A problem we have with the results of density filtering for outlier rejection is that while we are able to remove path samples that lead to excessive error, we are not actually contributing any additional information to pixels that would reduce pixel-to-pixel variance. One approach would be to consider the point samples in path space as merely defining a density function, which itself can be integrated. We can draw additional points from the density function (which correspond to predicted points in path space), evaluate their densities and splat into an image.
While it doesn't look like much for now, this is a result of resampling the density function based on the existing samples.
The challenge is to preserve the hard edges; I got some milage out of manually tweaking the various weights for normals/incident directions/etc, that allowed things like the corners to show up more sharply (admittedly, they're still very soft). My next step is to consider the variance of the neighbors about each sample, and use this anisotropic distance when resampling the density -- I think this is the right point to apply the anisotropic distance, btw, and not after aggregating all the points to a single pixel as before, which ignores the multiple modes.

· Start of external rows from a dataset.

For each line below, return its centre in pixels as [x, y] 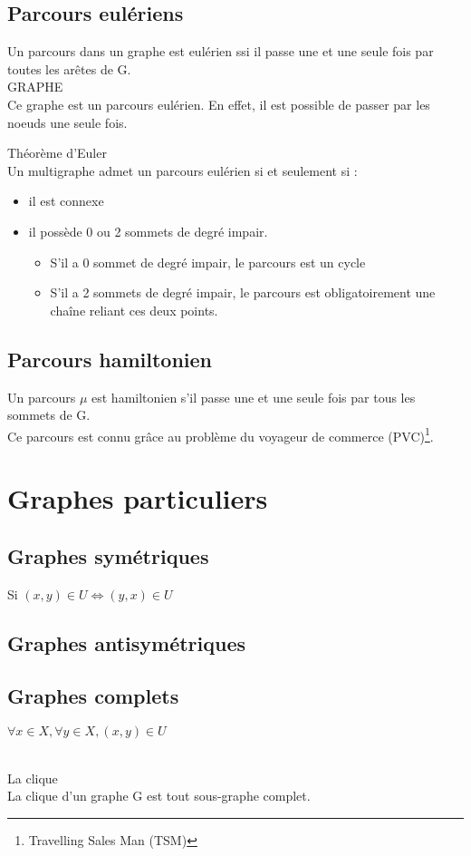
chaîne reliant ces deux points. [134, 310]
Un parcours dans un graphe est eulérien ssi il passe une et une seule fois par [221, 51]
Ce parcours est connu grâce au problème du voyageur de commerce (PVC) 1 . [221, 434]
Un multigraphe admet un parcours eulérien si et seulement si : [183, 170]
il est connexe [66, 201]
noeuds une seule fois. [67, 122]
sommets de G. [49, 415]
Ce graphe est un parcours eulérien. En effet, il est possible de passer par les [219, 104]
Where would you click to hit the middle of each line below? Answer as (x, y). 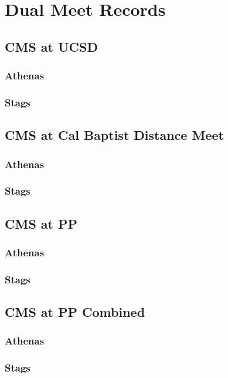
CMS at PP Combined (75, 312)
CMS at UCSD (51, 46)
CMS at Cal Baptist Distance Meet (114, 135)
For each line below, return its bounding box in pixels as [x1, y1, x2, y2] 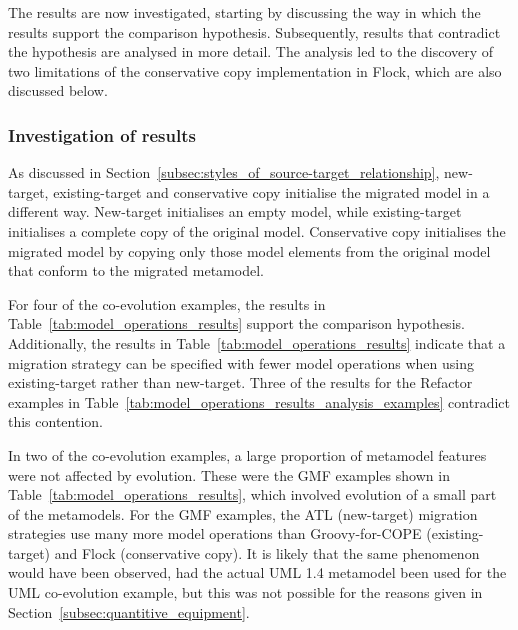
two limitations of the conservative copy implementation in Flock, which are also [8, 60, 502, 81]
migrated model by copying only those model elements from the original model [8, 240, 491, 261]
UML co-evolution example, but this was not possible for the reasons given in [8, 582, 483, 603]
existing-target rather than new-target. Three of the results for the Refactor [8, 372, 473, 393]
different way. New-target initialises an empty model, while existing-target [8, 201, 462, 222]
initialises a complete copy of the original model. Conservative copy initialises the [8, 220, 506, 241]
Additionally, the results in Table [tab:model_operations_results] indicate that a [8, 332, 506, 353]
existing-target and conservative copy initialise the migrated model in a [53, 181, 490, 202]
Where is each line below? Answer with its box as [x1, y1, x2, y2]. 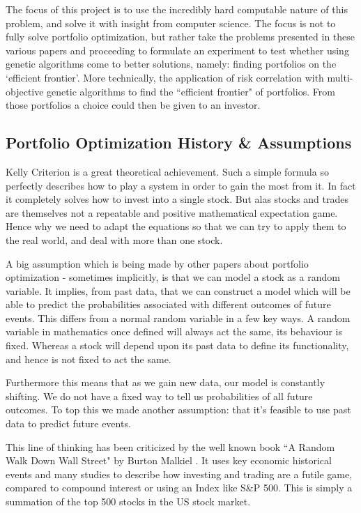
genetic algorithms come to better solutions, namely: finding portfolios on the [6, 56, 337, 71]
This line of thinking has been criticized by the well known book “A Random [6, 439, 335, 454]
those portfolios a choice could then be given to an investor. [6, 98, 261, 112]
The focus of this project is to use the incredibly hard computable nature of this [6, 2, 348, 16]
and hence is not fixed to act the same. [6, 351, 171, 366]
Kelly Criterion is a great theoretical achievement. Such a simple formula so [6, 164, 329, 178]
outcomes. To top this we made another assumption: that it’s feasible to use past [6, 402, 351, 417]
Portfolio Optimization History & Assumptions [6, 132, 352, 153]
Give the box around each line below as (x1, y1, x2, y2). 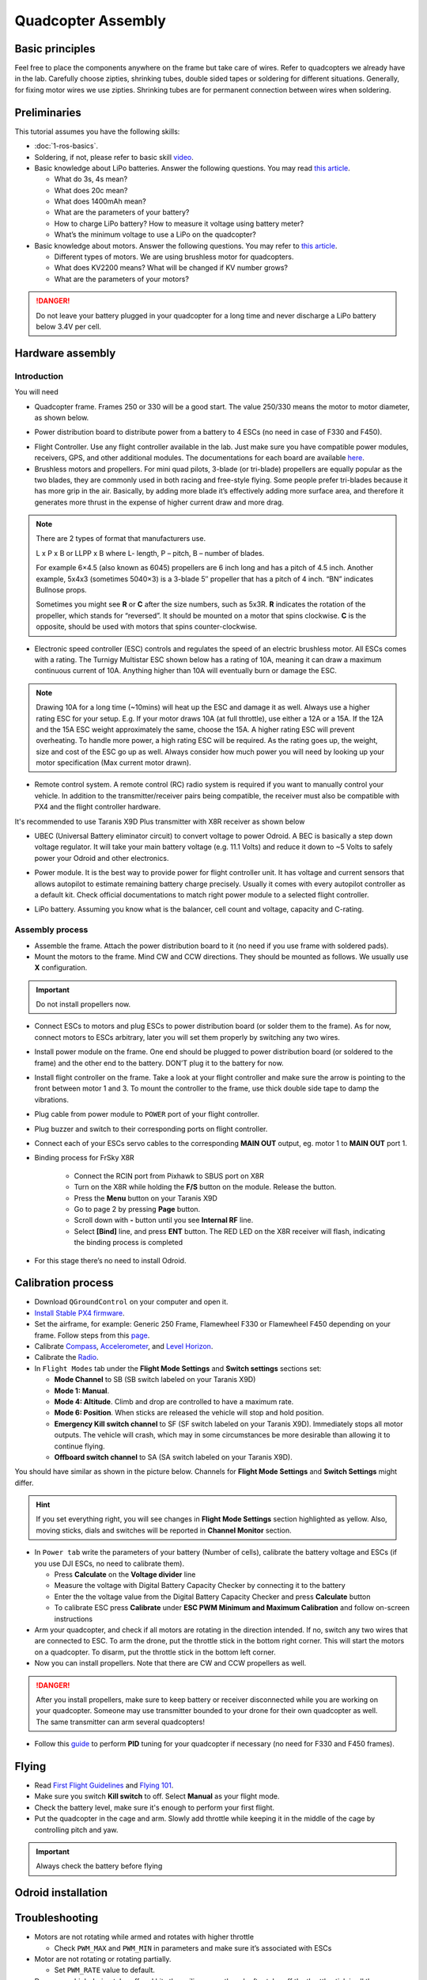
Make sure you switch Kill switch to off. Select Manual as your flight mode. (34, 1792, 280, 1801)
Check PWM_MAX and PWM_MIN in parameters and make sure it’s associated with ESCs (54, 1943, 332, 1952)
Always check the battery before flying (36, 1861, 163, 1871)
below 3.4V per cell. (36, 322, 102, 331)
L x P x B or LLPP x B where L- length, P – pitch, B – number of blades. (36, 548, 265, 558)
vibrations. (34, 1095, 70, 1104)
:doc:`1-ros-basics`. (34, 141, 99, 150)
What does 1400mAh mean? (54, 196, 146, 206)
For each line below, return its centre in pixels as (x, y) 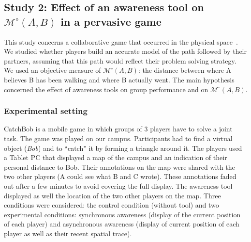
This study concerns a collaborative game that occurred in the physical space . (121, 41)
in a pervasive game (111, 21)
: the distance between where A (185, 70)
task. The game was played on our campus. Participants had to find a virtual (118, 138)
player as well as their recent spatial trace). (68, 233)
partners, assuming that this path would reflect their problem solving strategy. (120, 60)
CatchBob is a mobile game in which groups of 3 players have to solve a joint (118, 129)
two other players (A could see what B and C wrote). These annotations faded (120, 176)
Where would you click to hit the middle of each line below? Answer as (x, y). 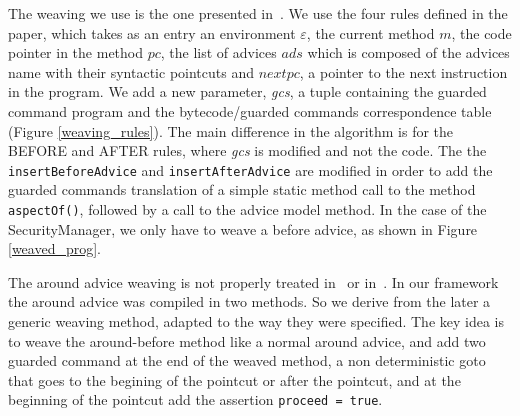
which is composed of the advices (408, 52)
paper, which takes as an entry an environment (152, 32)
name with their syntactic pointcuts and (131, 71)
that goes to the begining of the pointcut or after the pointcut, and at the (234, 379)
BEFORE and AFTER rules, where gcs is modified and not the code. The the (247, 150)
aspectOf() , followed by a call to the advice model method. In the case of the (247, 209)
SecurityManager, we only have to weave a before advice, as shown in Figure (243, 228)
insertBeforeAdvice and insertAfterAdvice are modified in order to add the (250, 169)
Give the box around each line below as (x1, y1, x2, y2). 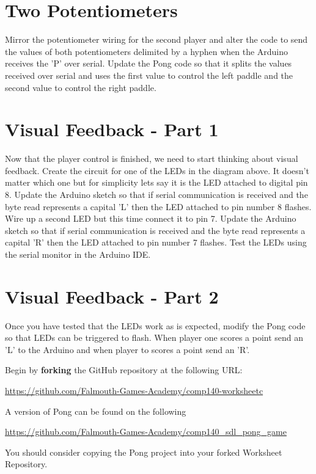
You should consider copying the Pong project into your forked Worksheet (5, 445, 282, 458)
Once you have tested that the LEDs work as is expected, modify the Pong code (5, 319, 306, 332)
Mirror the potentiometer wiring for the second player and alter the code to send (5, 33, 308, 46)
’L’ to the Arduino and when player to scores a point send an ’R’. (5, 343, 250, 356)
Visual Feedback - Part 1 (5, 117, 219, 142)
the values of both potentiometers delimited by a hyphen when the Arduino (5, 45, 288, 57)
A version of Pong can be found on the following (5, 404, 186, 417)
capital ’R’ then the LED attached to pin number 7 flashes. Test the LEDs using (5, 236, 307, 249)
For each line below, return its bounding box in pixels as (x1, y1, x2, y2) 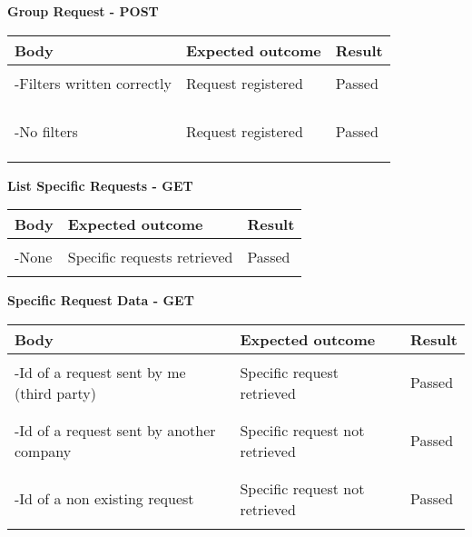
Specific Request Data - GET (7, 291, 194, 310)
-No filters (15, 120, 78, 142)
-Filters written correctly (15, 72, 172, 94)
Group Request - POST (7, 2, 159, 20)
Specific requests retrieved (67, 246, 233, 268)
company (15, 440, 72, 462)
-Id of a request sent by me (15, 361, 186, 383)
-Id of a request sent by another (15, 419, 216, 441)
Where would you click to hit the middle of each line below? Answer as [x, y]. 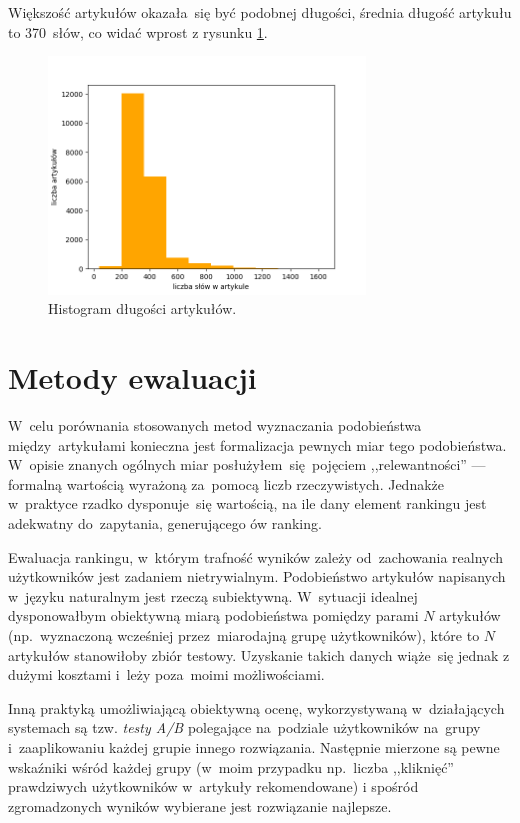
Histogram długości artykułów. [142, 308]
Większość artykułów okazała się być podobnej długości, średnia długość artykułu [260, 12]
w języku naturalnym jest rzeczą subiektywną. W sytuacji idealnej [213, 595]
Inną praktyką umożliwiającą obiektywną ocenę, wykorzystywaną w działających [256, 707]
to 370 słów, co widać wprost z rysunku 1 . [138, 31]
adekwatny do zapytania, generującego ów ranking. [165, 522]
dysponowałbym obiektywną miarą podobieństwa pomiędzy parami [213, 615]
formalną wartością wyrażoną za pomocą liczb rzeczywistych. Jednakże [226, 483]
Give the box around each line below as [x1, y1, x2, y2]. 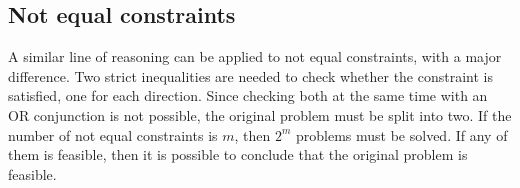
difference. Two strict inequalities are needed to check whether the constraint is [8, 65, 494, 86]
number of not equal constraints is [8, 124, 218, 145]
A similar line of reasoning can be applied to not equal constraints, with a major [8, 46, 502, 67]
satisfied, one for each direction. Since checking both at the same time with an [8, 85, 488, 106]
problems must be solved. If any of [296, 124, 508, 145]
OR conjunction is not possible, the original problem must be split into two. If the [8, 104, 512, 125]
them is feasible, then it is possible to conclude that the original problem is [8, 144, 468, 165]
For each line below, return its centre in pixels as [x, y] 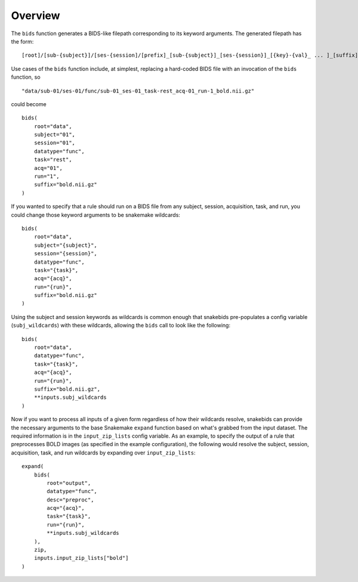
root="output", [69, 483]
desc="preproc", [70, 500]
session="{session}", [66, 254]
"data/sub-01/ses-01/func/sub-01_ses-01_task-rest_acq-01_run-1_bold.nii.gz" [138, 91]
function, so [26, 77]
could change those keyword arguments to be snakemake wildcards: [95, 215]
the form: [22, 41]
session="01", [55, 143]
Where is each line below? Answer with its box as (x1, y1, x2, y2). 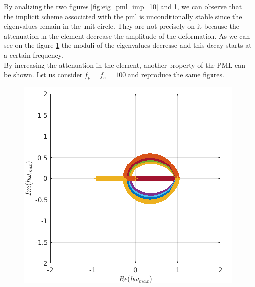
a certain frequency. (4, 49, 63, 60)
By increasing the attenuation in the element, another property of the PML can (4, 59, 246, 70)
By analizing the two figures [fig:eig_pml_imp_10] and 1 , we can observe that (4, 1, 242, 11)
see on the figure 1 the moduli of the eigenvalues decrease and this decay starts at (4, 40, 252, 50)
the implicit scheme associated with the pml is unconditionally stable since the (4, 11, 242, 21)
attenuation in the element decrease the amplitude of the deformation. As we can (4, 30, 250, 41)
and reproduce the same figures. (127, 69, 224, 80)
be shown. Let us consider (4, 69, 83, 80)
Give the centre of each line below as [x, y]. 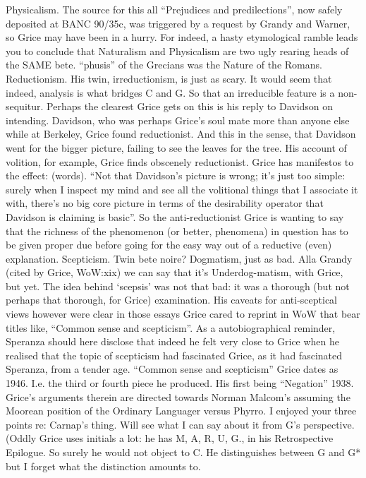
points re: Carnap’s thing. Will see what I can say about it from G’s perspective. [180, 424]
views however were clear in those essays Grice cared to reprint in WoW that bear [183, 314]
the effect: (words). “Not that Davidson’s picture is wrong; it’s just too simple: [176, 175]
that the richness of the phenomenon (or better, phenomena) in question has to [177, 231]
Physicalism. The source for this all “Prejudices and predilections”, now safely [174, 9]
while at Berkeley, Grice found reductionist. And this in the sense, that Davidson [181, 134]
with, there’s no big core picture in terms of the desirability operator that [165, 203]
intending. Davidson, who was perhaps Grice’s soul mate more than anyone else [178, 120]
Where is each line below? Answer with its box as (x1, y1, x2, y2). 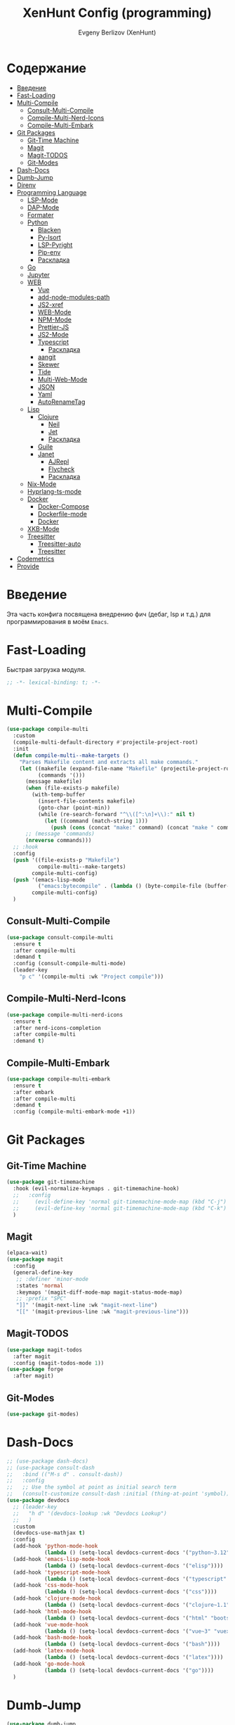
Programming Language (16, 188, 87, 196)
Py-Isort (37, 233, 61, 241)
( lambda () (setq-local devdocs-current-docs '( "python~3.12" (43, 1549, 230, 1556)
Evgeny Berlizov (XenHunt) (78, 28, 156, 37)
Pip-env (37, 248, 61, 256)
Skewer (37, 360, 60, 369)
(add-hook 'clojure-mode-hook (13, 1595, 101, 1602)
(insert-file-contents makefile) (37, 798, 136, 805)
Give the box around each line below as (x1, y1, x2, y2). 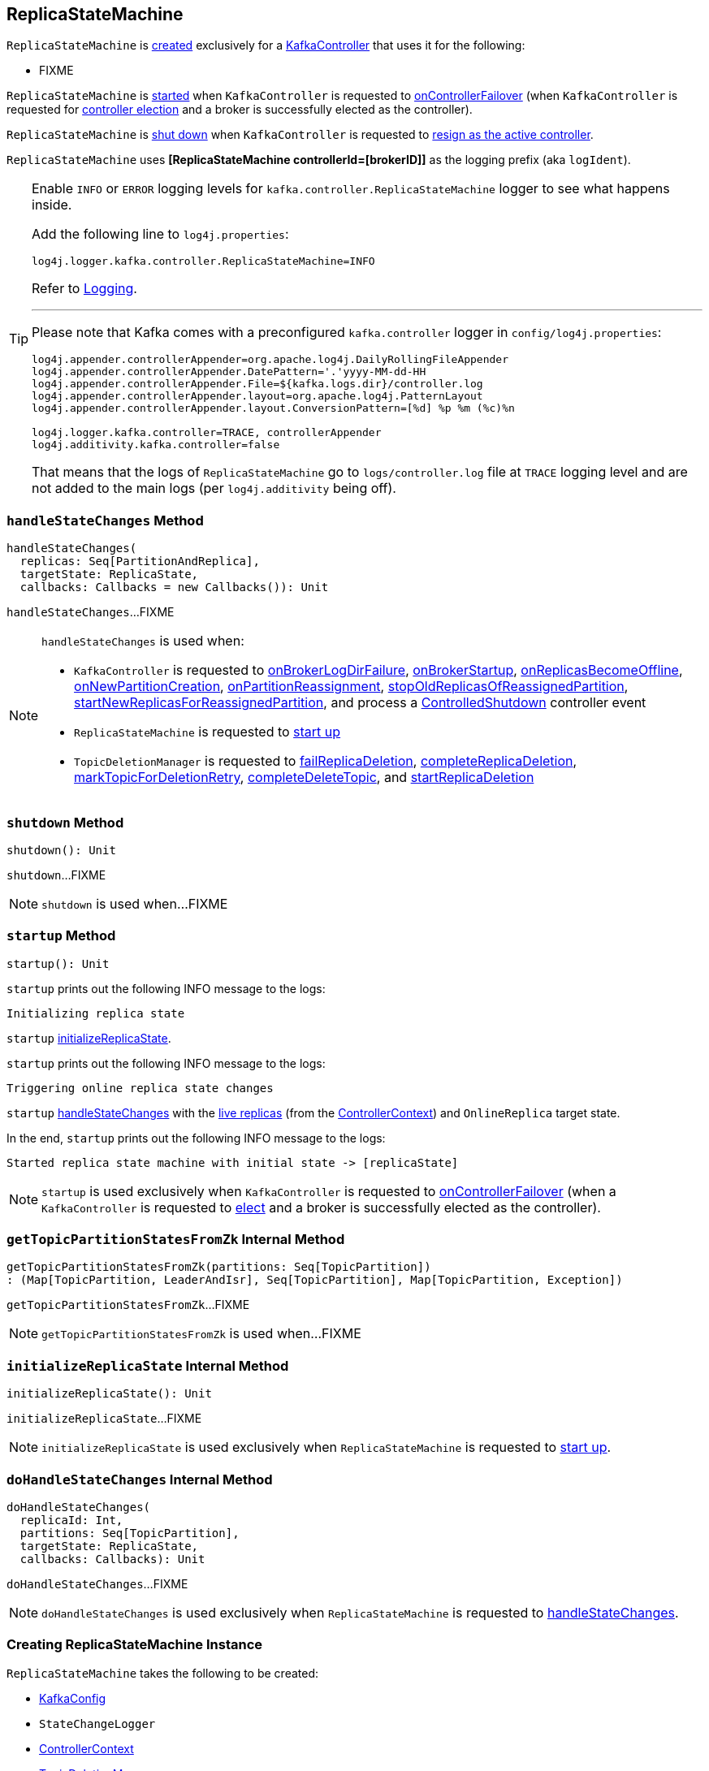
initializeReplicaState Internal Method (6, 1357, 289, 1374)
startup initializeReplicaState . (6, 1030, 171, 1045)
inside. (32, 197, 72, 214)
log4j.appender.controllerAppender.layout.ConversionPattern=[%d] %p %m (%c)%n (32, 402, 515, 415)
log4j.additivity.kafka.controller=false (32, 438, 280, 451)
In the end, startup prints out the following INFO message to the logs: (6, 1130, 386, 1145)
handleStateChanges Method (6, 512, 204, 529)
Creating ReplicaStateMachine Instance (6, 1636, 263, 1653)
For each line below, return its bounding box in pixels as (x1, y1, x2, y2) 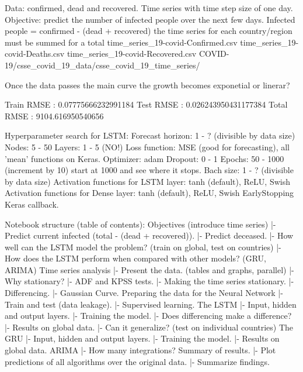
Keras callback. (5, 198, 59, 210)
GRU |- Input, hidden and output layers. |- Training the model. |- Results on (5, 332, 280, 345)
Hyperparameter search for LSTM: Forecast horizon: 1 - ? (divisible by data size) (5, 129, 295, 142)
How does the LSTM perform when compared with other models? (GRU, (5, 252, 266, 264)
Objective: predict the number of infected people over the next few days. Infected (5, 13, 295, 25)
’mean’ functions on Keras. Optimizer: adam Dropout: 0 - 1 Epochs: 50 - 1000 (5, 152, 284, 164)
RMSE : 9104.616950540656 (5, 109, 104, 122)
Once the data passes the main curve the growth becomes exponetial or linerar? (5, 78, 290, 91)
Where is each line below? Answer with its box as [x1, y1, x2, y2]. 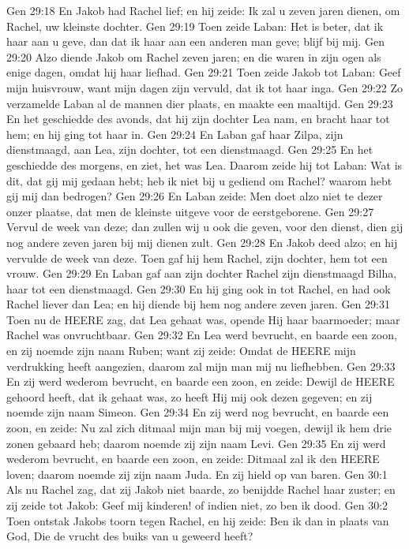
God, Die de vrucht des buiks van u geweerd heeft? [6, 528, 253, 544]
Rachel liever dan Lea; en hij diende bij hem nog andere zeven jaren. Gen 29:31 [6, 296, 390, 312]
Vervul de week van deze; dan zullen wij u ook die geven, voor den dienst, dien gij [6, 218, 403, 235]
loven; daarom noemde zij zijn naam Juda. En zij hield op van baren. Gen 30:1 [6, 465, 388, 482]
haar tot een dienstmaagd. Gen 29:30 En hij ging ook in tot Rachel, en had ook [6, 280, 391, 297]
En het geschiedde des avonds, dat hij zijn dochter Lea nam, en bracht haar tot [6, 110, 390, 127]
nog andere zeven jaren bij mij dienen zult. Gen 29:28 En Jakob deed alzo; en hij [6, 233, 398, 250]
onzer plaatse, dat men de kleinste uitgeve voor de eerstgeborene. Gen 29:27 [6, 203, 374, 219]
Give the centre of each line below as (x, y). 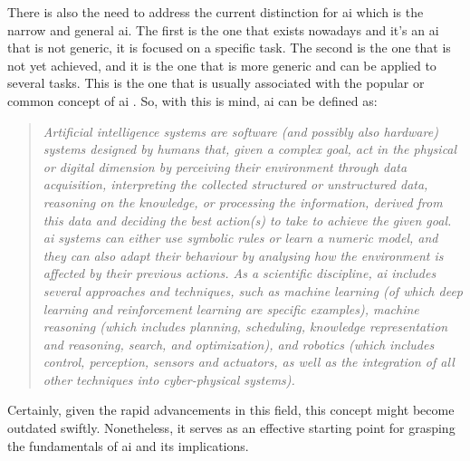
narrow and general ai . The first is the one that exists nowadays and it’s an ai (223, 29)
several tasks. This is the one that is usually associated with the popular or (216, 83)
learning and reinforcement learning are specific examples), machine (231, 308)
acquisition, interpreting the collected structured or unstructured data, (235, 184)
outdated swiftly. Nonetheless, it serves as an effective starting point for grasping (231, 428)
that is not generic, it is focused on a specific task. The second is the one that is (229, 48)
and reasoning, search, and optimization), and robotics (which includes (239, 344)
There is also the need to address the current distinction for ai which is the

I've tried to come up with some measure of the confidence/error of a given integral/pixel without simply resorting to the sample variance at that pixel, and more specifically, drawing this from the density. One potential approach that I've tried is making an estimate of the x%-confidence interval (i.e. x=95%) at each sample in path-space; when reconstructing a pixel we can aggregate the confidence intervals to give us an idea of the overall confidence of an integral. For example, in the following, the roof has the widest confidence interval (largest error), regions in the penumbra and silhouette of the sphere have high error, as do the regions of the walls and cone that receive the most color bleeding (note the increase in error left-to-right across the cone; this goes down with a less reflective right wall). Currently, this is not too different from what we would get with just using variance, but I like the idea of not being tied to unimodal assumptions; I need to see something like this on the multimodal yellow-blue-lights scene.